Starting Out in the Evening

The actor Frank Langella is 70 years old and has had a long, illustrious career, mostly in theater. Yet watching him in “Starting Out in the Evening” is like seeing a brilliant new actor give his breakthrough performance. Every small gesture and minute detail adds to the realness of the character, at every turn defying one’s expectations of how a character like this “ought” to be. It is not a flashy performance. The only unusual thing about it is how good it is.

Perhaps fittingly, Langella is playing an elderly novelist in search of his second wind. His name is Leonard Schiller, one of the New York elite writers on the order of John Cheever or Philip Roth, the author of four widely admired but now out-of-print books. He has not published anything in years, and now he’s working on what he figures will be his swan song. The trouble is, he’s been out of the game so long, and the business has changed so much, that he might have trouble finding a publisher.
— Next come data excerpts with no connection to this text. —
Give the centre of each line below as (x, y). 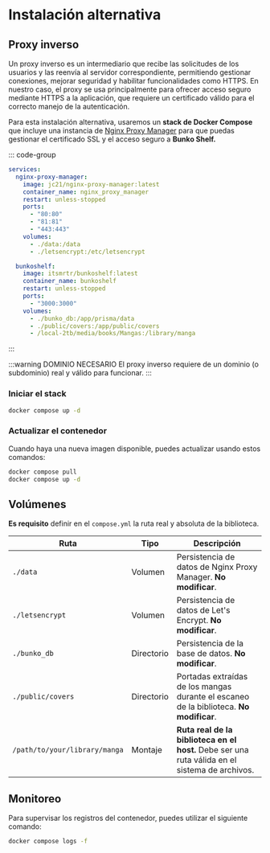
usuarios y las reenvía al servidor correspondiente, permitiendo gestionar (130, 72)
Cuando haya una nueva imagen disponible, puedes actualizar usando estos (135, 449)
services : (25, 170)
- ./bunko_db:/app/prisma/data (82, 318)
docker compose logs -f (48, 842)
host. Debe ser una (213, 750)
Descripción (217, 543)
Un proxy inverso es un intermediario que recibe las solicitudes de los (124, 64)
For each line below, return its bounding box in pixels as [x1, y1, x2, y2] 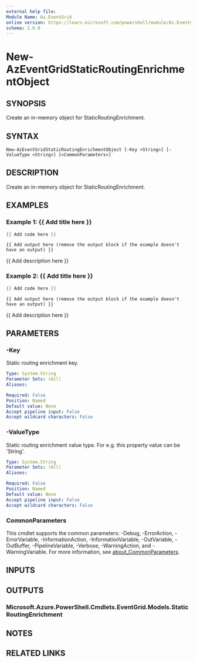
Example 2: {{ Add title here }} [6, 272, 94, 280]
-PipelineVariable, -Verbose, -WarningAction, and [32, 542, 151, 549]
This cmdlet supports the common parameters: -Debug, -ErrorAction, [6, 529, 174, 536]
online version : [6, 19, 46, 25]
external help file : [6, 8, 57, 15]
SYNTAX [6, 131, 39, 141]
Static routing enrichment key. [6, 359, 79, 367]
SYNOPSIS [6, 98, 46, 109]
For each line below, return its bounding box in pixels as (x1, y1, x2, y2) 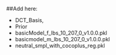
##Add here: (6, 5, 38, 12)
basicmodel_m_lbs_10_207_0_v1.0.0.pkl (14, 36, 110, 42)
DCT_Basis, (14, 17, 44, 23)
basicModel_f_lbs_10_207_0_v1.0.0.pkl (14, 29, 108, 36)
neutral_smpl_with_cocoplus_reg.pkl (14, 42, 105, 49)
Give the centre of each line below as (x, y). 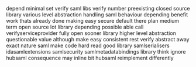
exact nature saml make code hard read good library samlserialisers (88, 45)
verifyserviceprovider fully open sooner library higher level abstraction (91, 33)
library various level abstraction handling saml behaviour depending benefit (97, 15)
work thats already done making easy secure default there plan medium (93, 21)
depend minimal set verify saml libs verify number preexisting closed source (98, 8)
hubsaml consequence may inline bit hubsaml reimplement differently (90, 58)
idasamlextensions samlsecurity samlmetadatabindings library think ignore (96, 52)
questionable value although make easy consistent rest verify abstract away (98, 39)
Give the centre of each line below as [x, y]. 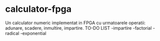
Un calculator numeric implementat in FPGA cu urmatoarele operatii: [75, 23]
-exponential [33, 33]
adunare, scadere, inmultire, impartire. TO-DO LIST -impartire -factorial [78, 28]
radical [12, 33]
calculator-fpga [38, 9]
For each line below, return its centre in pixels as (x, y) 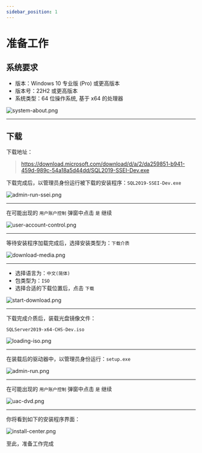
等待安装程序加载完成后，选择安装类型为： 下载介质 (68, 243)
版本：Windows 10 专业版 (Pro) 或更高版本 (67, 83)
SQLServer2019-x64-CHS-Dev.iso (45, 330)
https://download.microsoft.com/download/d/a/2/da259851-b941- (103, 164)
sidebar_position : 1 (32, 12)
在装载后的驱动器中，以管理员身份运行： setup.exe (69, 359)
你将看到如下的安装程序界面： (43, 419)
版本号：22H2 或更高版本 (46, 90)
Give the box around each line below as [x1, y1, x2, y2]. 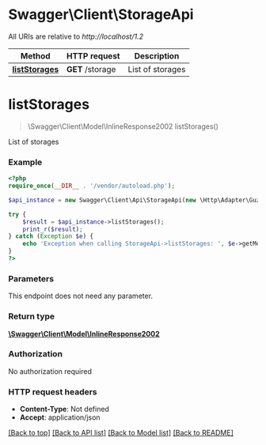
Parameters [8, 273, 54, 284]
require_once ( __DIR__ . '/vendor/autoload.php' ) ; [8, 182, 176, 190]
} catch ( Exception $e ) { [8, 232, 93, 240]
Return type [8, 311, 55, 322]
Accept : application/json [19, 413, 101, 422]
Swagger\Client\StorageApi [8, 6, 194, 24]
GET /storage [66, 63, 116, 74]
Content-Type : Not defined [19, 405, 109, 414]
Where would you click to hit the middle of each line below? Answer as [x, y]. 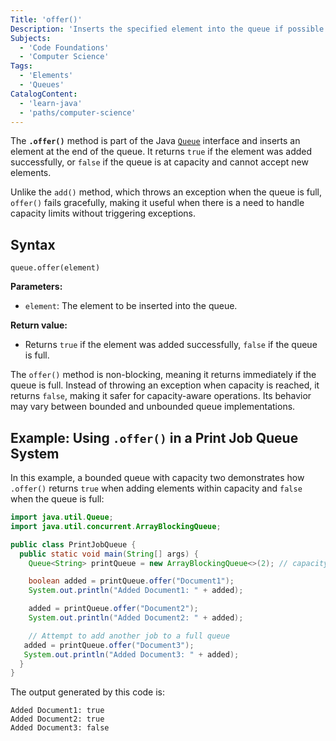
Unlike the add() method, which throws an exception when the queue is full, [166, 192]
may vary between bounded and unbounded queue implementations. [153, 407]
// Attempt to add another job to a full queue [129, 636]
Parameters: [36, 287]
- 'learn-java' [51, 103]
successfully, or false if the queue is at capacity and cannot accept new [159, 162]
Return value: [39, 325]
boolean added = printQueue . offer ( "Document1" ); [131, 581]
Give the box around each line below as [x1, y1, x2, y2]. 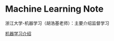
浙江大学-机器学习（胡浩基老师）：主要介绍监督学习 [5, 20, 110, 26]
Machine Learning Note [5, 3, 104, 15]
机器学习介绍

That is where Heather Wolfe (Lauren Ambrose) comes in. She’s a grad student seeking to write her thesis on Leonard’s life and work, and while at first he very graciously declines her offer on the grounds that he is too busy, he soon realizes her thesis might be the added boost of notoriety he needs to get his new novel on the shelves.

And so a relationship commences. The two are separated in age by about 50 years, and Leonard is initially unsettled by her casualness, her coyness, her sometimes brazen flirtations. He usually calls her “Miss Wolfe” despite her insistence that he use her first name, and despite her unwavering use of his. Leonard is not a prude, nor is he prickly or reclusive — defying your expectations of an elderly, no-longer-published author, right? He is simply old and well-mannered.

He’s also highly principled, maybe too much so to function in the modern cutthroat world of publishing. He believes art and commerce are at war, that to write for a popular magazine — full of ads and fluff — is equivalent to selling out. These attitudes in a young writer are usually dismissed as overly idealistic and naive, and you figure the kid will grow out of it. Not so with Leonard, who quietly believes his principles with his whole heart. He may be old-fashioned, but he is not misguided or irrelevant.

Heather finds all of this fascinating (as do I), and her affection for Leonard is revealed to extend beyond mere admiration of his work. She credits him with giving her the courage, as a teenager, to find her freedom and pursue her dreams. His first two novels had strong, determined female characters. His second two, which Heather does not hold in nearly such high esteem, lack such a character. She guesses, correctly, that the shift coincides with the death of Leonard’s wife, whom he deeply loved.

Leonard Schiller has a daughter, Ariel (Lili Taylor), who is approaching 40 and wants to have a baby. Leonard pressures her in the manner of all fathers who want grandchildren: gently and teasingly, but also relentlessly. He sees her reunion with a former flame, Casey (Adrian Lester), as a waste of time, as Casey has already firmly declared that he does not want children. Why must Ariel constantly bend her will to match what her boyfriends want? Why can’t she stand up for herself? In other words, why can’t she be like the bold heroines of Leonard’s first two novels?

I think the title of the film (which is based on a novel by Brian Morton) is perfect, more so because no one in the movie ever actually says the words. We understand their meaning, though. Leonard seeks to find new vigor in the twilight of his life, and Ariel is learning she can still change and refine herself even as she approaches middle age. It is never too late to improve yourself and your circumstances.

As directed by Andrew Wagner and adapted by him and Fred Parnes, the movie slips into conventional behavior in the third act, where Leonard and Ariel’s conflicts with one another come off as melodramatic. (Note to screenwriters: The line “What’s that supposed to mean?!,” shouted in an argument between family members or other intimates, always sounds like it belongs in a TV movie-of-the-week.) The way Heather disappears from the film is unnerving, too, though perhaps necessary to shift the focus back to the Schillers.

There are so many small things about Langella’s performance that I love. Leonard is eloquent without being pretentious; when asked if last year’s heart surgery was scary he says, “It did tend to concentrate the mind.” He is clearly a man who has a way with words, and Langella’s soft voice and crisp enunciation remind me of a beloved college professor: intimidatingly brilliant, yet friendly and accessible. He is a man at whose feet anyone would love to study.

In fact, Langella is so believable as a novelist, in the way he speaks, the way he carries himself, the way he discusses his creative process with Heather, that watching him filled me with a desire to write a novel myself. I have no idea what it would be about, and I’m not sure I actually have the skills to do it, and I know for a fact that there are more than enough bad novels already out there — but Leonard Schiller made me WANT to. How many movies truly make you want to do anything?

B+ (1 hr., 50 min.; PG-13, brief sexuality, one F-word, a little nonsexual nudity.)